Can't understand a proof in Rudin

[kostas230]

I can't understand a proof in the Theorem 2.27, part (a).

If [itex]X[/itex] is a metric space, [itex]E[/itex] a subspace of X, and [itex]E'[/itex] the set of all limit points of [itex]E[/itex], we denote by [itex]\bar{E}[/itex] the set: [itex]\bar{E}=E \cup E'[/itex]

We need to prove that [itex]\bar{E}[/itex] is a closed set. Rudin's proof is this:

If [itex]x\in X[/itex] and [itex]x \notin \bar{E}[/itex] then [itex]p[/itex] is neither a point of [itex]E[/itex] nor a limit point. Hence, [itex]p[/itex] has a neighborhood which does not intersect [itex]E[/itex]. Therefore, the complement of [itex]\bar{E}[/itex] is closed.

My question is this: How do we prove that there exists a neighborhood that does not contain any limit points of [itex]E[/itex]?

 

[verty]

If every open ball at x contains a limit point of E, x would be a limit point of those limit points. Can you prove that it is contradictory for an open ball at x to be disjoint from E?

Edit: I changed "neighborhood" to "open ball", I think neighborhood is wrong although Rudin may define it differently.

 

[kostas230]

I found a more straightforward proof. Suppose [itex]p[/itex] is a limit point of [itex]E'[/itex]. Then, for every neighborhood [itex]N_r (p)[/itex] there exists a limit point [itex]q[/itex] of [itex]E[/itex]. There exists a real number [itex]h>0[/itex] with [itex]d(p,q)=r-h[/itex]. Consider the neighborhood [itex]N_h (q)[/itex]

[itex]d(s,p) \leqslant d(p,q)+d(q,s) < r[/itex]

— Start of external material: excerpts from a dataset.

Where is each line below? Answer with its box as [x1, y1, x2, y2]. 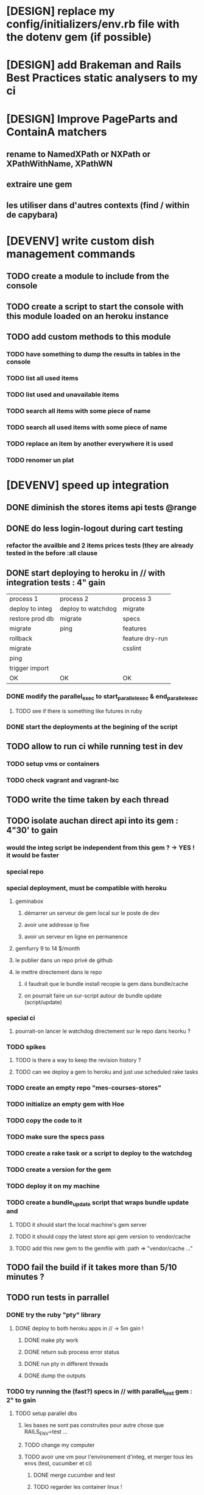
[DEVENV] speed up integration [6, 478, 169, 492]
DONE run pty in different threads [24, 1360, 108, 1367]
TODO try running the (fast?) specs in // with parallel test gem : [6, 1387, 193, 1397]
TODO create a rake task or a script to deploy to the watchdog [6, 1149, 192, 1158]
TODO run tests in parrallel [6, 1293, 110, 1303]
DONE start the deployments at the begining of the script [6, 723, 178, 731]
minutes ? [6, 1271, 44, 1282]
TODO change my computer [24, 1441, 96, 1449]
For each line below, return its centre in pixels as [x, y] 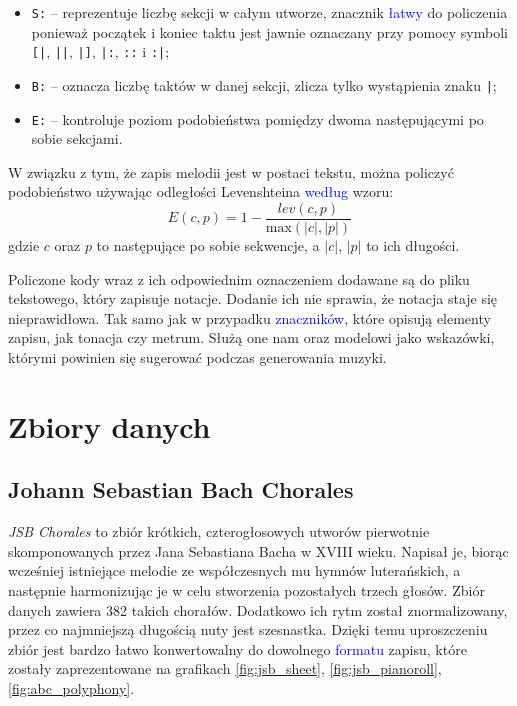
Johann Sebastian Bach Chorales [181, 489]
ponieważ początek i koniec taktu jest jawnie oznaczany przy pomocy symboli [269, 31]
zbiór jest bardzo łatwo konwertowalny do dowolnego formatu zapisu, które [237, 648]
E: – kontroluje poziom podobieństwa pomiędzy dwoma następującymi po [257, 118]
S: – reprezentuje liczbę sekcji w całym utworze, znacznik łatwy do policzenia [269, 12]
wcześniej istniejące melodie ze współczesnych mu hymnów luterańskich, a [234, 570]
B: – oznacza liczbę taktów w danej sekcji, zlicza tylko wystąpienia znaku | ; [264, 84]
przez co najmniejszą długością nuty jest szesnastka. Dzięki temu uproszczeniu [248, 629]
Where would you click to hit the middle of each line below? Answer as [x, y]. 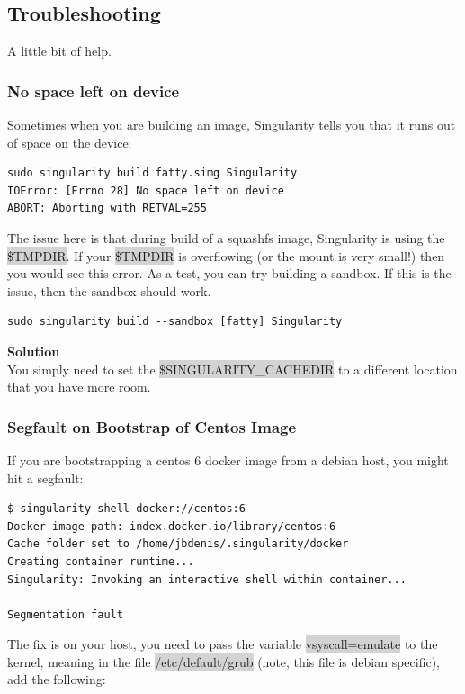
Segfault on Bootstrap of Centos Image [152, 426]
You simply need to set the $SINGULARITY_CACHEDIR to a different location [232, 369]
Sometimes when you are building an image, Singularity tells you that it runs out [232, 125]
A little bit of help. [59, 51]
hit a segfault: [45, 478]
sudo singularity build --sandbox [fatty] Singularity [175, 322]
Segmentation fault [65, 614]
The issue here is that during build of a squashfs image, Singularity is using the [226, 237]
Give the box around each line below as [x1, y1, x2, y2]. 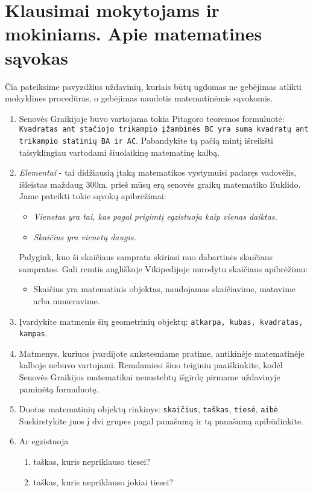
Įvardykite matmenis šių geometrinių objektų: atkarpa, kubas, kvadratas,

Hence, [itex]s\in N_r (p)[/itex]. Therefore, [itex]p[/itex] is a limit point of [itex]E[/itex].
Did I get it right? xD
(BTW, I should mention that I'm a physics undergrad; no training in rigorous math except a linear algebra self study with Axler. So, I'm a little slow in this. xD)

 

[verty]

That works. It is more technical than what I was alluding to above but it's fine.

You should probably mention that s is a point in E.

 

[blue_raver22]

I would approach this question by first understanding the definitions and concepts involved. In this case, we need to understand what a limit point is and how it relates to neighborhoods. A limit point of a set E is a point p for which every neighborhood of p contains a point of E other than p itself. In other words, p is a point where E "accumulates" or "approaches" in some sense.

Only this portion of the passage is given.